The blog tease is out in the forefront now time for the follow-up from someone who also has been stung by the 757 gap filling and needed Boeing aircraft dream.


Aerodynamic efficiency target of Boeing ecoDemonstrator 757 flight tests


March 20, 2015

The Boeing Airplane Company's ecoDemonstrator 757 (Photo: Boeing)


















"Boeing is at it again, continuing its on-going ecoDemonstrator test program by ramping up a series of flight tests with a modified 757 airliner. The lengthy tests will assess new methods to advance efficiency, cut noise and lower carbon emissions.
The flight tests, a continuing part of Boeing's ecoDemonstrator series, are being conducted in collaboration with the TUI Group and NASA using the ecoDemonstrator 757 for the tests. Boeing is actually using the single aircraft to conduct three separate tests simultaneously, on three separate aerodynamic surfaces. The experiments being conducted with TUI focus on aerodynamic efficiency. The two other investigations in conjunction with NASA will focus reduced fuel use and carbon emissions."
  • The aircraft's left wing is being used by Boeing to evaluate technologies to reduce the environmental effects on natural laminar flow. Anything that disrupts the smooth flow of air across the plane is bad, and doubly so if this flow disruption occurs on the wing. 
  • The right wing is also concerned with lessening the effects of insect fragments. Working in conjunction with NASA's Environmentally Responsible Aviation (ERA) Project, Boeing will evaluate two technologies on the ecoDemonstrator 757.
  • The third test is happening at the same time, but this one is up on the vertical tail. Active flow control is being evaluated by NASA and Boeing to improve airflow over the rudder and maximize its aerodynamic efficiency." 

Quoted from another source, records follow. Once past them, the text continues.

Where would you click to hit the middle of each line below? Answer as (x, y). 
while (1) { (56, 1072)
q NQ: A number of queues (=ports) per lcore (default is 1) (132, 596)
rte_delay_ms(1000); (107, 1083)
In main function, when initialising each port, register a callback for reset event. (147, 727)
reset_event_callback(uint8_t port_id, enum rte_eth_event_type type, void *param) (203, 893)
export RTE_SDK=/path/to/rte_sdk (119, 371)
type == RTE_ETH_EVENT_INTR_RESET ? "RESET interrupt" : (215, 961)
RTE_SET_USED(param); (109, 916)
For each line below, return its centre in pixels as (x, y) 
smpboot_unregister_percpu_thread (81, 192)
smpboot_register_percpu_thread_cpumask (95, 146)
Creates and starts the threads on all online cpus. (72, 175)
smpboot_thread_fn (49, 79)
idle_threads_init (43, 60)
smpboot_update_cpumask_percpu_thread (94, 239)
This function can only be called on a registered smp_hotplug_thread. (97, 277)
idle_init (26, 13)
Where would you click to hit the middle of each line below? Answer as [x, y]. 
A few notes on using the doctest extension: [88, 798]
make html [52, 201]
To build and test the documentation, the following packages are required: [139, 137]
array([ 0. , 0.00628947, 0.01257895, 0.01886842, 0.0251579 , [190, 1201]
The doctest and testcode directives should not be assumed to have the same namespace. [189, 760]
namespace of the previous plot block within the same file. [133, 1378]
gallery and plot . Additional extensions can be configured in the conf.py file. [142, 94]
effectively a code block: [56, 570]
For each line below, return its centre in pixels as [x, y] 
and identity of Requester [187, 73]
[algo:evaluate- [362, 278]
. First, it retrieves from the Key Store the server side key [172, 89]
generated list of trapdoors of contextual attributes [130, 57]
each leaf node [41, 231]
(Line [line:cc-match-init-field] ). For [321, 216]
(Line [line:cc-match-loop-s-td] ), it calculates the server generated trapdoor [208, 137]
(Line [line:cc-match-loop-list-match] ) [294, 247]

The NASA play, starts to confuse the 757 play for the future. Is this a military science project or for getting the bugs out, or is it a commercial expansion project, maximization for laminar flow technology?  The wing area is Boeing's play ground. Perhaps a new 757 wing will come out of this joint testing with Nasa. Perhaps both will gain some data for well , who knows?




The fuel for speculation has caught fire within the realm of Winging It. This is not a 757 stepping stone, but it is an integral part for finding a gap filler carrying 200 plus passengers for transoceanic and trans continental hauling of passengers and freight from hubs.



  • New Plastic wings, yes
  • New Engines, Yes
  • Bugs and more bugs, No
  • 220 Max seats yes
  • Exceeds A321 expectations , yes
  • All Plastic, yes (See Charleston's plant layout and plastic body making)
  • Bleed Air By-pass, No
  • All electric, yes
Its the best of Max and the Dreamliner at the same time. Its wider than a Max smaller narrower an 787-800. It flies somewhere in between a Max 9 and 787-800 in distance. It will give Airbus a severe wedgie in its flight-line. Its the next Boeing announcement at some airshow near England or Paris. The 757 is not dead! Just metamorphic, like a butterfly. What does Boeing number it or call it is the tougher question at this point. I dubbed it the Goldenliner 797.